/OpenRAG

I intend to implement as many RAG recipes as possible and make them available as plug-and-play.

MIT LicenseMIT

OpenRAG

OpenRAG aims to implement a variety of RAG (Retriever-Augmented Generation) recipes, making them easily accessible as plug-and-play solutions.

Structure of RAG

RAG is structured around four primary steps: Data Ingestion, Indexing, Retrieval, and Generation.

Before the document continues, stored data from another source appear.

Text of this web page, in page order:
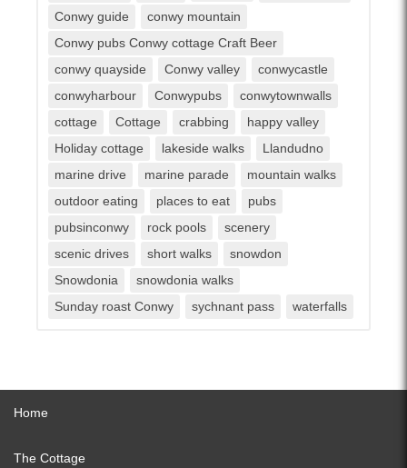
Conwy guide
conwy mountain
Conwy pubs Conwy cottage Craft Beer
conwy quayside
Conwy valley
conwycastle
conwyharbour
Conwypubs
conwytownwalls
cottage
Cottage crabbing
happy valley
Holiday cottage
lakeside walks
Llandudno
marine drive
marine parade
mountain walks
outdoor eating
places to eat
pubs
pubsinconwy
rock pools
scenery
scenic drives
short walks
snowdon
Snowdonia
snowdonia walks
Sunday roast Conwy
sychnant pass waterfalls
Home
The Cottage
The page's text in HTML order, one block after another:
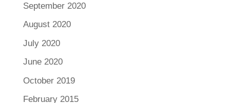
September 2020
August 2020
July 2020
June 2020
October 2019
February 2015
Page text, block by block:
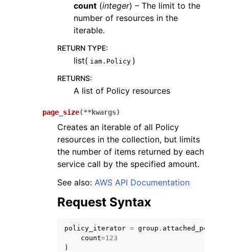
count (integer) – The limit to the
number of resources in the
iterable.
RETURN TYPE:
list( iam.Policy )
RETURNS:
A list of Policy resources
page_size(**kwargs)
Creates an iterable of all Policy
resources in the collection, but limits
the number of items returned by each
service call by the specified amount.
See also: AWS API Documentation
Request Syntax
policy_iterator = group .
count=123
)
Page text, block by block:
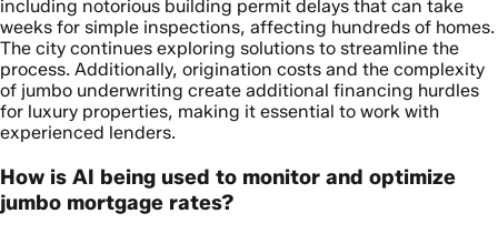
including notorious building permit delays that can take
weeks for simple inspections, affecting hundreds of homes.
The city continues exploring solutions to streamline the
process. Additionally, origination costs and the complexity
of jumbo underwriting create additional financing hurdles
for luxury properties, making it essential to work with
experienced lenders.
How is AI being used to monitor and optimize
jumbo mortgage rates?
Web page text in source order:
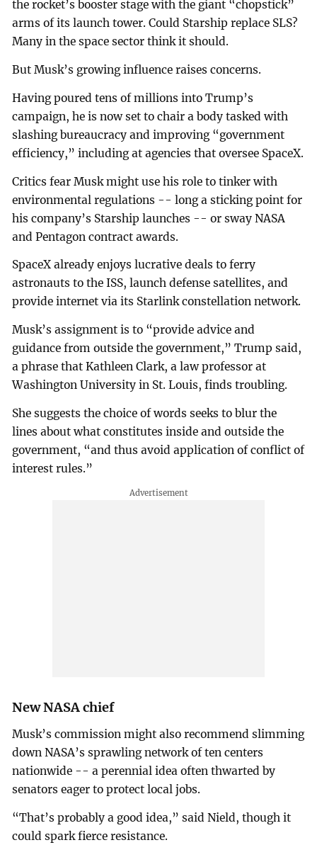
the rocket’s booster stage with the giant “chopstick”
arms of its launch tower. Could Starship replace SLS?
Many in the space sector think it should.
But Musk’s growing influence raises concerns.
Having poured tens of millions into Trump’s
campaign, he is now set to chair a body tasked with
slashing bureaucracy and improving “government
efficiency,” including at agencies that oversee SpaceX.
Critics fear Musk might use his role to tinker with
environmental regulations -- long a sticking point for
his company’s Starship launches -- or sway NASA
and Pentagon contract awards.
SpaceX already enjoys lucrative deals to ferry
astronauts to the ISS, launch defense satellites, and
provide internet via its Starlink constellation network.
Musk’s assignment is to “provide advice and
guidance from outside the government,” Trump said,
a phrase that Kathleen Clark, a law professor at
Washington University in St. Louis, finds troubling.
She suggests the choice of words seeks to blur the
lines about what constitutes inside and outside the
government, “and thus avoid application of conflict of
interest rules.”
New NASA chief
Musk’s commission might also recommend slimming
down NASA’s sprawling network of ten centers
nationwide -- a perennial idea often thwarted by
senators eager to protect local jobs.
“That’s probably a good idea,” said Nield, though it
could spark fierce resistance.
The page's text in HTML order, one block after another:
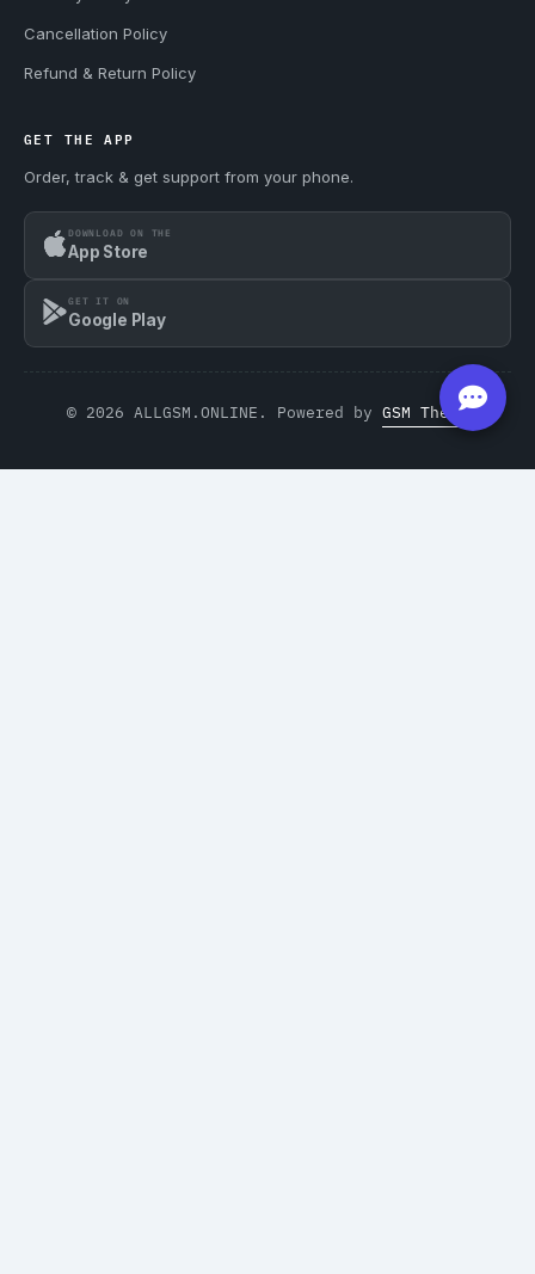
Cancellation Policy
Refund & Return Policy
GET THE APP
Order, track & get support from your phone.
DOWNLOAD ON THE
App Store
GET IT ON
Google Play
© 2026 ALLGSM.ONLINE. Powered by GSM Theme
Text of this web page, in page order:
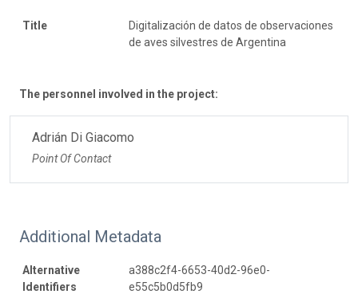
Title
Digitalización de datos de observaciones
de aves silvestres de Argentina
The personnel involved in the project:
Adrián Di Giacomo
Point Of Contact
Additional Metadata
Alternative
Identifiers
a388c2f4-6653-40d2-96e0-
e55c5b0d5fb9
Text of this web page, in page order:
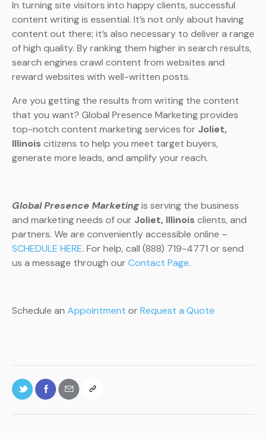
In turning site visitors into happy clients, successful
content writing is essential. It’s not only about having
content out there; it’s also necessary to deliver a range
of high quality. By ranking them higher in search results,
search engines crawl content from websites and
reward websites with well-written posts.
Are you getting the results from writing the content
that you want? Global Presence Marketing provides
top-notch content marketing services for Joliet,
Illinois citizens to help you meet target buyers,
generate more leads, and amplify your reach.
Global Presence Marketingis serving the business
and marketing needs of our Joliet, Illinois clients, and
partners. We are conveniently accessible online –
SCHEDULE HERE. For help, call (888) 719-4771 or send
us a message through ourContact Page.
Schedule an Appointment orRequest a Quote
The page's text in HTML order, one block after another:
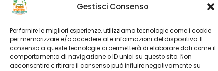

Each step offers multiple design choices to consider.

1. Data Ingestion

Methods and processes to import data.

  • Data Sources: Determining origins like databases, files, APIs, and web scraping.
  • Formats & Modality:
    • Formats: Handling various data formats such as CSV, JSON, XML, Parquet, Articles, Books, PDFs, SQL, and more.
    • Modality: Types of data including Text, Images, Audio, Video, or a mix.
  • Data Transformation: Converting data for suitable destinations, including cleaning, filtering, aggregating, and joining tasks.
  • Domain: Categories like General, Code, Med, and Food.

2. Data Indexing

Decisions to consider:

  • 2.1. Database Selection: Should we opt for only a vector database, or both vector and keyword-based databases?
  • 2.2. Vector Database Choice: Options include Qdrant, Chroma, Meilisearch, and more.
  • 2.3. Document Vectorization: How should we create vectors for documents? Do we choose single or multiple vectors per document? If multiple, how should a document be split? Should we interleave vectors? Would it be usefule to summarize documents, then index the summary?
  • 2.4. Vector Embedding Model: Which model should we use for vector embeddings? Is it necessary to finetune the embedding model?
  • 2.5. Vector Types: Should we use quantized or non-quantized vectors? Do we opt for exact vector searches or approximate methods?

3. Retrieval

Decisions to consider:

  • 3.1. Database Query Formation: Given a user query, how should we construct a database query? Should it be used as-is, or should an LLM (Language Model) assist in generating the database query/queries based on the user input?
  • 3.2. Result Ensembling: If utilizing both vector and keyword-based databases, how should we ensemble the results for optimal relevance?
  • 3.3. Result Reranking: What strategy should be employed to rerank results? How many of these results should be incorporated into the LLM's context?

4. Generation

Decisions to consider:

  • 4.1. LLM Selection: Which LLM should we employ? What should be the prompt structure?
  • 4.2. Hallucination Prevention: How can we ensure the LLM isn't producing false or "hallucinated" information?

Implementation Considerations

  • Ready-made Solutions: Should we use pre-existing tools like privateGPT, or develop from scratch?
  • Frameworks: Should we implement with or without tools such as Langchain or Llama index?
  • Dspy & ColBert Utilization: How can Dspy and ColBert be integrated into our implementation?